Entries shown Start Marker

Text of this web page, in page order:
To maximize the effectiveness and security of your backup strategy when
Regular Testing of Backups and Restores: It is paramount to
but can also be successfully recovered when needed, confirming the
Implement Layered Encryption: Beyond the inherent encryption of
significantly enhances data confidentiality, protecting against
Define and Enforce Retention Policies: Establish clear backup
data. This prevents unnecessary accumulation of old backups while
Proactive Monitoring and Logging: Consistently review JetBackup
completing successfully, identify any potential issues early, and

Entries shown End Marker

Assignment:
Retype the lines from the one containing "Define and Enforce" through the last line of the records. Leave out everything else.

Problem solution:
Define and Enforce Retention Policies: Establish clear backup
data. This prevents unnecessary accumulation of old backups while
Proactive Monitoring and Logging: Consistently review JetBackup
completing successfully, identify any potential issues early, and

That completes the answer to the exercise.